**Problem requirements:**
Transcribe all of the data verbatim, please, and leave out its pictures.
Start of Data extracts
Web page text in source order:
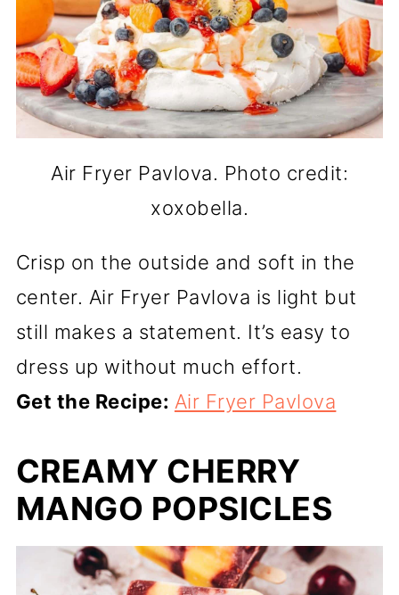
Air Fryer Pavlova. Photo credit:
xoxobella.
Crisp on the outside and soft in the
center. Air Fryer Pavlova is light but
still makes a statement. It’s easy to
dress up without much effort.
Get the Recipe: Air Fryer Pavlova
CREAMY CHERRY
MANGO POPSICLES
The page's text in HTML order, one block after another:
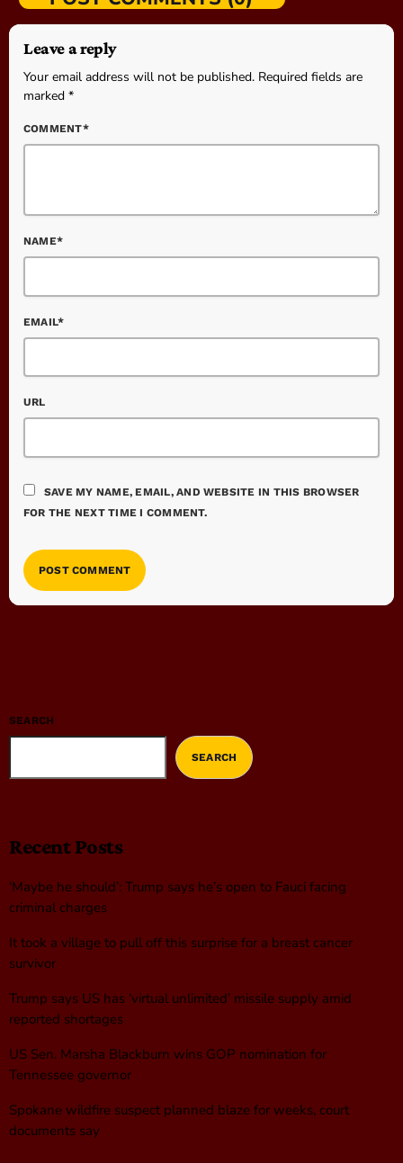
Leave a reply
Your email address will not be published. Required fields are
marked *
COMMENT*
NAME*
EMAIL*
URL
SAVE MY NAME, EMAIL, AND WEBSITE IN THIS BROWSER
FOR THE NEXT TIME I COMMENT.
SEARCH
SEARCH
Recent Posts
‘Maybe he should’: Trump says he’s open to Fauci facing
criminal charges
It took a village to pull off this surprise for a breast cancer
survivor
Trump says US has ‘virtual unlimited’ missile supply amid
reported shortages
US Sen. Marsha Blackburn wins GOP nomination for
Tennessee governor
Spokane wildfire suspect planned blaze for weeks, court
documents say
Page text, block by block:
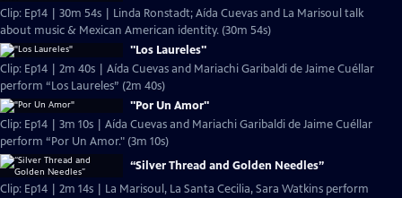
Clip: Ep14 | 30m 54s | Linda Ronstadt; Aída Cuevas and La Marisoul talk
about music & Mexican American identity. (30m 54s)
"Los Laureles"
Clip: Ep14 | 2m 40s | Aída Cuevas and Mariachi Garibaldi de Jaime Cuéllar
perform “Los Laureles” (2m 40s)
"Por Un Amor"
Clip: Ep14 | 3m 10s | Aída Cuevas and Mariachi Garibaldi de Jaime Cuéllar
perform “Por Un Amor." (3m 10s)
“Silver Thread and Golden Needles”
Clip: Ep14 | 2m 14s | La Marisoul, La Santa Cecilia, Sara Watkins perform
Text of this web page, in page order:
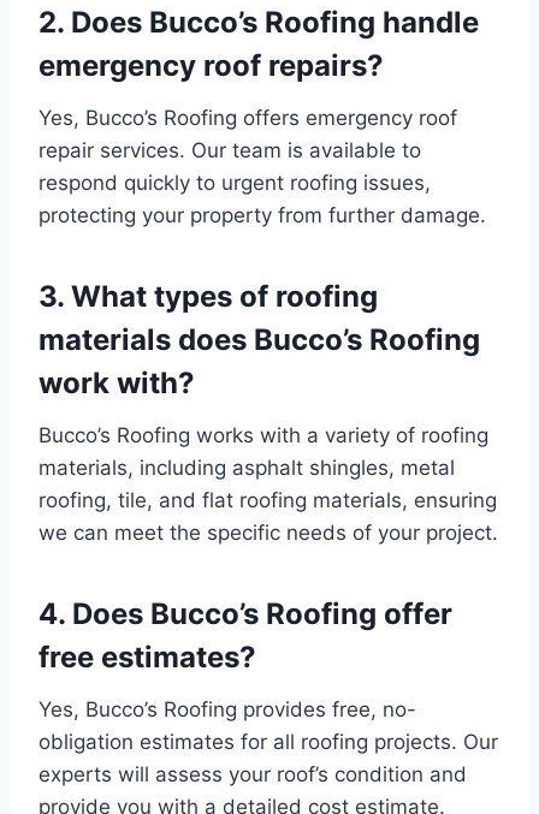
2. Does Bucco’s Roofing handle
emergency roof repairs?
Yes, Bucco’s Roofing offers emergency roof
repair services. Our team is available to
respond quickly to urgent roofing issues,
protecting your property from further damage.
3. What types of roofing
materials does Bucco’s Roofing
work with?
Bucco’s Roofing works with a variety of roofing
materials, including asphalt shingles, metal
roofing, tile, and flat roofing materials, ensuring
we can meet the specific needs of your project.
4. Does Bucco’s Roofing offer
free estimates?
Yes, Bucco’s Roofing provides free, no-
obligation estimates for all roofing projects. Our
experts will assess your roof’s condition and
provide you with a detailed cost estimate.
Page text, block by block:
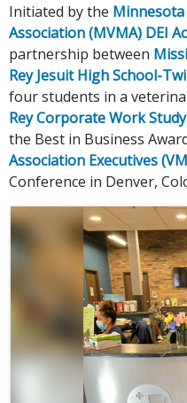
Initiated by the
Association (MVMA) DEI
partnership between
Rey Jesuit High School-
four students in a
Rey Corporate Work
the Best in Business
Association Executives
Conference in Denver,
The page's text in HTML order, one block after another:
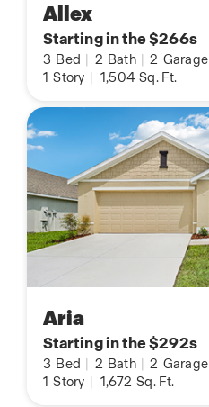
Allex
Starting in the $266s
3 Bed 2 Bath 2 Garage
1 Story 1,504 Sq. Ft.
Aria
Starting in the $292s
3 Bed 2 Bath 2 Garage
1 Story 1,672 Sq. Ft.
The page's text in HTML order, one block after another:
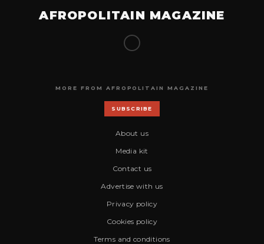
AFROPOLITAIN MAGAZINE
MORE FROM AFROPOLITAIN MAGAZINE
SUBSCRIBE
About us
Media kit
Contact us
Advertise with us
Privacy policy
Cookies policy
Terms and conditions
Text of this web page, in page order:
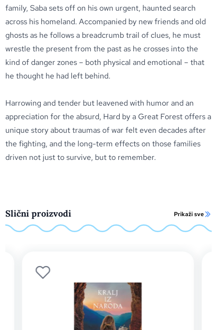
family, Saba sets off on his own urgent, haunted search
across his homeland. Accompanied by new friends and old
ghosts as he follows a breadcrumb trail of clues, he must
wrestle the present from the past as he crosses into the
kind of danger zones – both physical and emotional – that
he thought he had left behind.
Harrowing and tender but leavened with humor and an
appreciation for the absurd, Hard by a Great Forest offers a
unique story about traumas of war felt even decades after
the fighting, and the long-term effects on those families
driven not just to survive, but to remember.
Slični proizvodi Prikaži sve
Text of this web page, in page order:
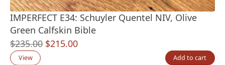
IMPERFECT E34: Schuyler Quentel NIV, Olive
Green Calfskin Bible
$235.00 Original
$215.00Current
View Add to cart
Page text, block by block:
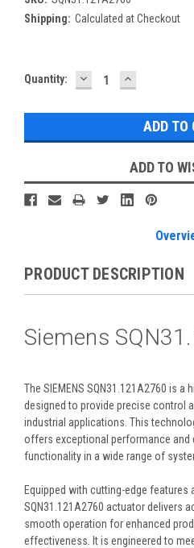
Shipping: Calculated at Checkout
Current
Quantity: DECREASE
QUANTITY:
INCREASE
QUANTITY:
ADD TO
PRODUCT DESCRIPTION
Siemens
The SIEMENS SQN31.121A2760 is
designed to provide precise control
industrial applications. This
offers exceptional performance and
functionality in a wide range of
Equipped with cutting-edge
SQN31.121A2760 actuator delivers
smooth operation for enhanced
effectiveness. It is engineered to
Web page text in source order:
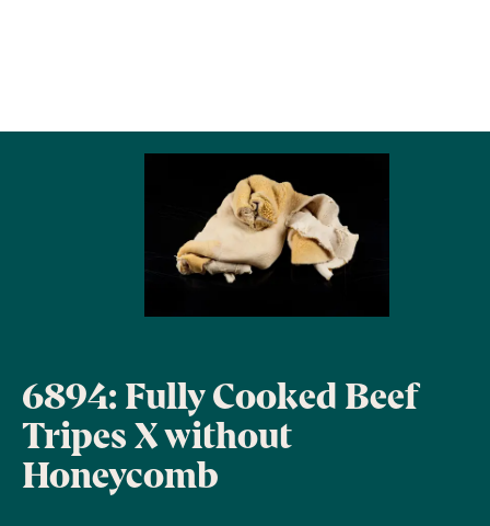
6894: Fully Cooked Beef
Tripes X without
Honeycomb
End of Data extracts
**Answer box:**
Web page text in source order:
Air Fryer Pavlova. Photo credit:
xoxobella.
Crisp on the outside and soft in the
center. Air Fryer Pavlova is light but
still makes a statement. It’s easy to
dress up without much effort.
Get the Recipe: Air Fryer Pavlova
CREAMY CHERRY
MANGO POPSICLES
The page's text in HTML order, one block after another:
Leave a reply
Your email address will not be published. Required fields are
marked *
COMMENT*
NAME*
EMAIL*
URL
SAVE MY NAME, EMAIL, AND WEBSITE IN THIS BROWSER
FOR THE NEXT TIME I COMMENT.
SEARCH
SEARCH
Recent Posts
‘Maybe he should’: Trump says he’s open to Fauci facing
criminal charges
It took a village to pull off this surprise for a breast cancer
survivor
Trump says US has ‘virtual unlimited’ missile supply amid
reported shortages
US Sen. Marsha Blackburn wins GOP nomination for
Tennessee governor
Spokane wildfire suspect planned blaze for weeks, court
documents say
Page text, block by block:
Clip: Ep14 | 30m 54s | Linda Ronstadt; Aída Cuevas and La Marisoul talk
about music & Mexican American identity. (30m 54s)
"Los Laureles"
Clip: Ep14 | 2m 40s | Aída Cuevas and Mariachi Garibaldi de Jaime Cuéllar
perform “Los Laureles” (2m 40s)
"Por Un Amor"
Clip: Ep14 | 3m 10s | Aída Cuevas and Mariachi Garibaldi de Jaime Cuéllar
perform “Por Un Amor." (3m 10s)
“Silver Thread and Golden Needles”
Clip: Ep14 | 2m 14s | La Marisoul, La Santa Cecilia, Sara Watkins perform
Text of this web page, in page order:
2. Does Bucco’s Roofing handle
emergency roof repairs?
Yes, Bucco’s Roofing offers emergency roof
repair services. Our team is available to
respond quickly to urgent roofing issues,
protecting your property from further damage.
3. What types of roofing
materials does Bucco’s Roofing
work with?
Bucco’s Roofing works with a variety of roofing
materials, including asphalt shingles, metal
roofing, tile, and flat roofing materials, ensuring
we can meet the specific needs of your project.
4. Does Bucco’s Roofing offer
free estimates?
Yes, Bucco’s Roofing provides free, no-
obligation estimates for all roofing projects. Our
experts will assess your roof’s condition and
provide you with a detailed cost estimate.
Page text, block by block:
Initiated by the
Association (MVMA) DEI
partnership between
Rey Jesuit High School-
four students in a
Rey Corporate Work
the Best in Business
Association Executives
Conference in Denver,
The page's text in HTML order, one block after another:
Allex
Starting in the $266s
3 Bed 2 Bath 2 Garage
1 Story 1,504 Sq. Ft.
Aria
Starting in the $292s
3 Bed 2 Bath 2 Garage
1 Story 1,672 Sq. Ft.
The page's text in HTML order, one block after another:
AFROPOLITAIN MAGAZINE
MORE FROM AFROPOLITAIN MAGAZINE
SUBSCRIBE
About us
Media kit
Contact us
Advertise with us
Privacy policy
Cookies policy
Terms and conditions
Text of this web page, in page order:
family, Saba sets off on his own urgent, haunted search
across his homeland. Accompanied by new friends and old
ghosts as he follows a breadcrumb trail of clues, he must
wrestle the present from the past as he crosses into the
kind of danger zones – both physical and emotional – that
he thought he had left behind.
Harrowing and tender but leavened with humor and an
appreciation for the absurd, Hard by a Great Forest offers a
unique story about traumas of war felt even decades after
the fighting, and the long-term effects on those families
driven not just to survive, but to remember.
Slični proizvodi Prikaži sve
Text of this web page, in page order:
IMPERFECT E34: Schuyler Quentel NIV, Olive
Green Calfskin Bible
$235.00 Original
$215.00Current
View Add to cart
Page text, block by block:
Shipping: Calculated at Checkout
Current
Quantity: DECREASE
QUANTITY:
INCREASE
QUANTITY:
ADD TO
PRODUCT DESCRIPTION
Siemens
The SIEMENS SQN31.121A2760 is
designed to provide precise control
industrial applications. This
offers exceptional performance and
functionality in a wide range of
Equipped with cutting-edge
SQN31.121A2760 actuator delivers
smooth operation for enhanced
effectiveness. It is engineered to
Web page text in source order:
6894: Fully Cooked Beef
Tripes X without
Honeycomb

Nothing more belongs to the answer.